DATA RECORDS ->
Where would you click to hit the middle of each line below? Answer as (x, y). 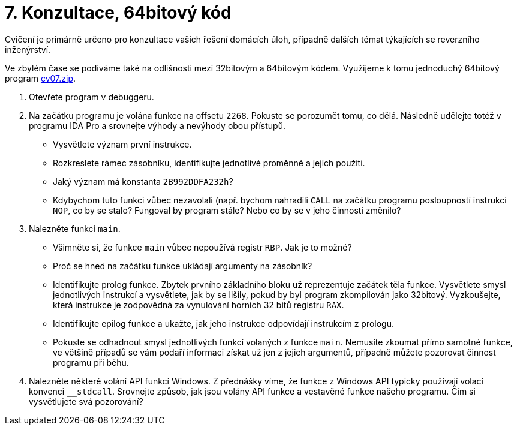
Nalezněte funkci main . (75, 228)
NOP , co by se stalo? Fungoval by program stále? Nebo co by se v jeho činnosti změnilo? (227, 210)
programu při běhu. (91, 362)
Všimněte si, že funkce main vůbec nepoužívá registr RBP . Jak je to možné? (202, 247)
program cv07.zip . (40, 78)
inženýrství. (28, 49)
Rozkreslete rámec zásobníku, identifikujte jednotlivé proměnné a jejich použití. (209, 163)
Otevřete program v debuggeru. (91, 97)
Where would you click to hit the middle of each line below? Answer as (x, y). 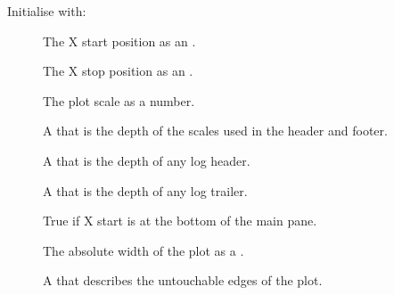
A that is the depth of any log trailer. (145, 190)
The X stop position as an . (118, 71)
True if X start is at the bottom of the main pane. (180, 221)
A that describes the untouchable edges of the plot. (183, 280)
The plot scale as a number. (119, 100)
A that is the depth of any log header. (147, 160)
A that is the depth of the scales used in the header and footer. (215, 131)
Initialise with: (47, 11)
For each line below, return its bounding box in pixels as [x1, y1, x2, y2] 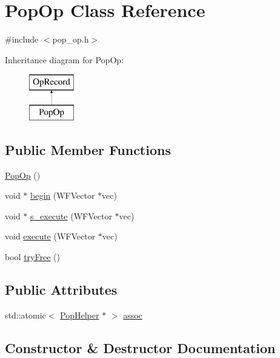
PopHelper [60, 308, 99, 321]
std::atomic [5, 308, 46, 321]
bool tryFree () [5, 250, 60, 263]
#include [5, 33, 39, 46]
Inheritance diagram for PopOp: [5, 53, 124, 66]
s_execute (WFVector [30, 209, 112, 222]
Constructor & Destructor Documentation [5, 338, 276, 357]
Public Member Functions [5, 140, 171, 159]

PROBLEM TO SOLVE ->
Starting at the line containing "Nalezněte funkci main . (75, 228)" and stopping at the line containing "s_execute (WFVector [30, 209, 112, 222]", output every line above exactly, both ends included, with pictures omitted.

ANSWER FOR THIS EXERCISE ->
Nalezněte funkci main . (75, 228)
NOP , co by se stalo? Fungoval by program stále? Nebo co by se v jeho činnosti změnilo? (227, 210)
programu při běhu. (91, 362)
Všimněte si, že funkce main vůbec nepoužívá registr RBP . Jak je to možné? (202, 247)
program cv07.zip . (40, 78)
inženýrství. (28, 49)
Rozkreslete rámec zásobníku, identifikujte jednotlivé proměnné a jejich použití. (209, 163)
Otevřete program v debuggeru. (91, 97)
Where would you click to hit the middle of each line below? Answer as (x, y). 
A that is the depth of any log trailer. (145, 190)
The X stop position as an . (118, 71)
True if X start is at the bottom of the main pane. (180, 221)
A that describes the untouchable edges of the plot. (183, 280)
The plot scale as a number. (119, 100)
A that is the depth of any log header. (147, 160)
A that is the depth of the scales used in the header and footer. (215, 131)
Initialise with: (47, 11)
For each line below, return its bounding box in pixels as [x1, y1, x2, y2] 
PopHelper [60, 308, 99, 321]
std::atomic [5, 308, 46, 321]
bool tryFree () [5, 250, 60, 263]
#include [5, 33, 39, 46]
Inheritance diagram for PopOp: [5, 53, 124, 66]
s_execute (WFVector [30, 209, 112, 222]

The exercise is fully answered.